Task to complete: The task calls for the lines from the start of the entries below through the line with "libertad y versatilidad", given again verbatim, with every picture dropped.

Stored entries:
◇ ◇ ◇ ◇

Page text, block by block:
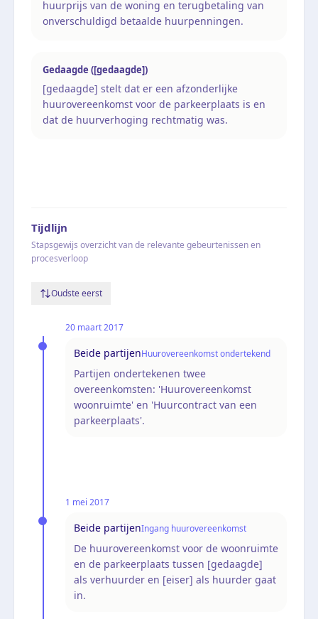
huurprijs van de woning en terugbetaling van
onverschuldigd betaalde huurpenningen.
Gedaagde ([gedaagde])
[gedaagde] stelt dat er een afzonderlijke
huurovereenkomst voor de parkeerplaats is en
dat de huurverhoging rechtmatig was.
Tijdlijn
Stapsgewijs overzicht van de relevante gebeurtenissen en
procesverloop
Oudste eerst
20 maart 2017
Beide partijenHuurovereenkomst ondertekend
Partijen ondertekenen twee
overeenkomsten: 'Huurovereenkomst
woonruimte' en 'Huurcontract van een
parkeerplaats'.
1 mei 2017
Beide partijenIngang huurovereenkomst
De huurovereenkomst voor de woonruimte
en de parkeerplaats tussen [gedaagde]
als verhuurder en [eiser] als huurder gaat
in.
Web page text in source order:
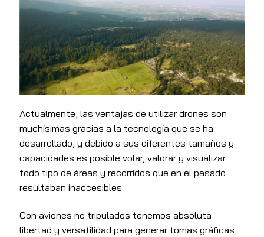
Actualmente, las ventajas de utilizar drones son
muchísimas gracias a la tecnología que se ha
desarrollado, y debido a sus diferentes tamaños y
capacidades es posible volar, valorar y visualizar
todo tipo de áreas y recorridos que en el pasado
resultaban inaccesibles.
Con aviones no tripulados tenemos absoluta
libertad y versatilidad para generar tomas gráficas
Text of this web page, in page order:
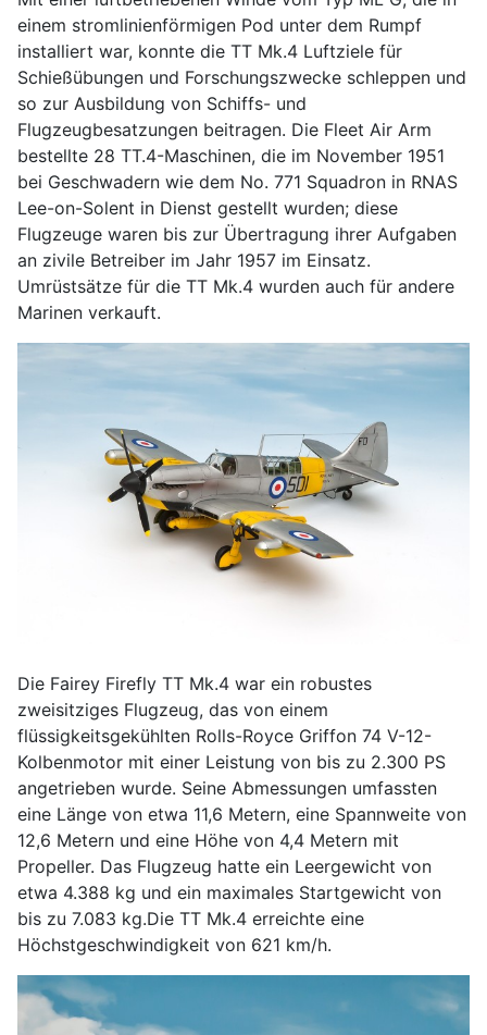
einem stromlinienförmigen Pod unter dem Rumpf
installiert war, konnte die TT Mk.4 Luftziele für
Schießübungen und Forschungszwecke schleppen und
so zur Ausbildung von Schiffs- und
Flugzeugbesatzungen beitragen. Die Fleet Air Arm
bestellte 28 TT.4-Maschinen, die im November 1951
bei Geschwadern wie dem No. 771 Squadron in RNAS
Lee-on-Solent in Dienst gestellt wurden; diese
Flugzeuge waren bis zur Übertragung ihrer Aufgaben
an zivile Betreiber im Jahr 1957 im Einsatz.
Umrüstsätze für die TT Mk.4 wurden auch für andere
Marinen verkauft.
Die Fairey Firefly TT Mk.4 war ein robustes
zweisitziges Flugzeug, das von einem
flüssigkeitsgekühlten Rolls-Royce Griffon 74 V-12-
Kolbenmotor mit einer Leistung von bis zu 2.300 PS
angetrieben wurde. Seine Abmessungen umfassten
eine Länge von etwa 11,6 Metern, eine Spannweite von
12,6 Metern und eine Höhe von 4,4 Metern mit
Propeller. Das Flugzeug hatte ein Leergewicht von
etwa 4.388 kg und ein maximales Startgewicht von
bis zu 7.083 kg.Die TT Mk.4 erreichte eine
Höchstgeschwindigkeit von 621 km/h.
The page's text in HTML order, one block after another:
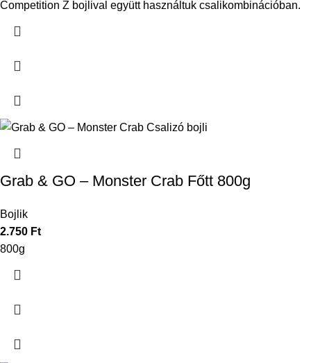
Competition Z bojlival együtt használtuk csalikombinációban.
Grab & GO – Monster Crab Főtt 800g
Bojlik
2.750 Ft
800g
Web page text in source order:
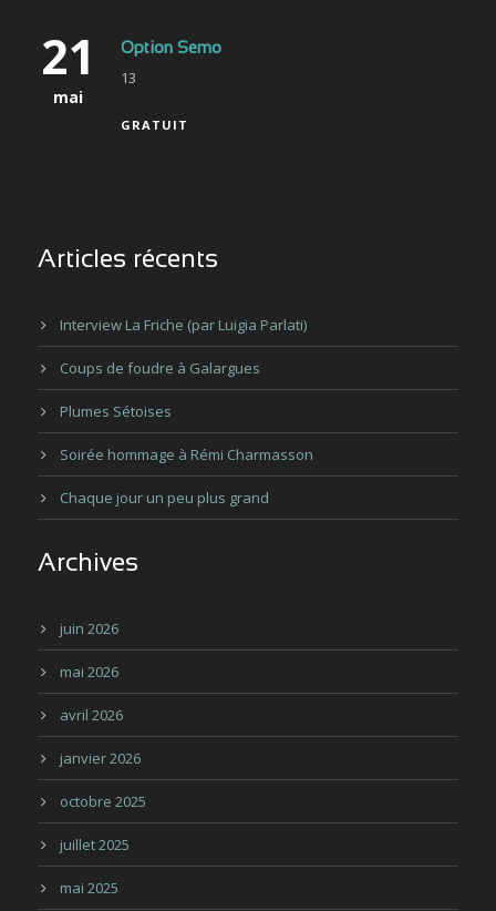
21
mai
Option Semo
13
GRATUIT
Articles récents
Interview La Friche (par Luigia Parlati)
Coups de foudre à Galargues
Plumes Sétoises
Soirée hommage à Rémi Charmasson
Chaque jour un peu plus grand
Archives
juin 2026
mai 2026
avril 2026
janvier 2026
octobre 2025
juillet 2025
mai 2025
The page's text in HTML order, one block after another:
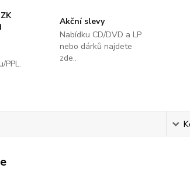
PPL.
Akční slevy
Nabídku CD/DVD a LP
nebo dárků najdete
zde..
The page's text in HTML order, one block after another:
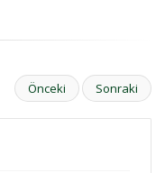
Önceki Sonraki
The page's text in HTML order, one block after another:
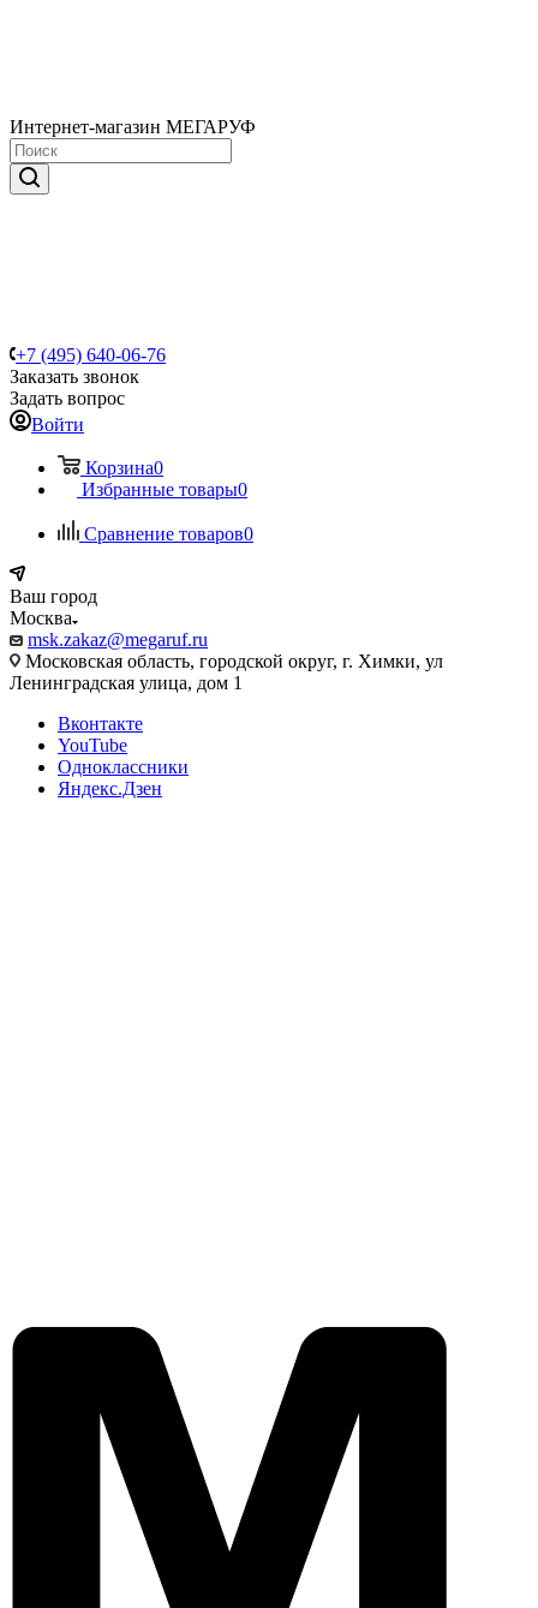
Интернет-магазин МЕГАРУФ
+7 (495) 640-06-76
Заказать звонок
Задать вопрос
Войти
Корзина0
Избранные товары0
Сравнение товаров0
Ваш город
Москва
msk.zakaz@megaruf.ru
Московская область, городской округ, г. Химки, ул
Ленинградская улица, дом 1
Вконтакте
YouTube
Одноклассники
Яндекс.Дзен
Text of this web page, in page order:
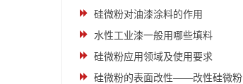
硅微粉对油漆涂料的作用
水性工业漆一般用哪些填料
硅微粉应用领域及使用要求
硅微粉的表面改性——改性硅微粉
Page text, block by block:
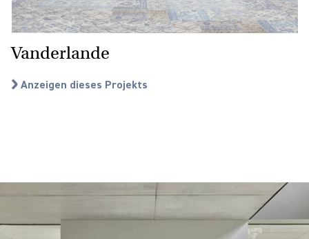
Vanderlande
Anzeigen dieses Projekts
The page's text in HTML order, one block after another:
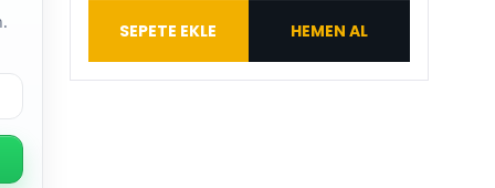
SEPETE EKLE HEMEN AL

◇ ◇ ◇ ◇

Result for this exercise:
Page text, block by block:
huurprijs van de woning en terugbetaling van
onverschuldigd betaalde huurpenningen.
Gedaagde ([gedaagde])
[gedaagde] stelt dat er een afzonderlijke
huurovereenkomst voor de parkeerplaats is en
dat de huurverhoging rechtmatig was.
Tijdlijn
Stapsgewijs overzicht van de relevante gebeurtenissen en
procesverloop
Oudste eerst
20 maart 2017
Beide partijenHuurovereenkomst ondertekend
Partijen ondertekenen twee
overeenkomsten: 'Huurovereenkomst
woonruimte' en 'Huurcontract van een
parkeerplaats'.
1 mei 2017
Beide partijenIngang huurovereenkomst
De huurovereenkomst voor de woonruimte
en de parkeerplaats tussen [gedaagde]
als verhuurder en [eiser] als huurder gaat
in.
Web page text in source order:
Actualmente, las ventajas de utilizar drones son
muchísimas gracias a la tecnología que se ha
desarrollado, y debido a sus diferentes tamaños y
capacidades es posible volar, valorar y visualizar
todo tipo de áreas y recorridos que en el pasado
resultaban inaccesibles.
Con aviones no tripulados tenemos absoluta
libertad y versatilidad para generar tomas gráficas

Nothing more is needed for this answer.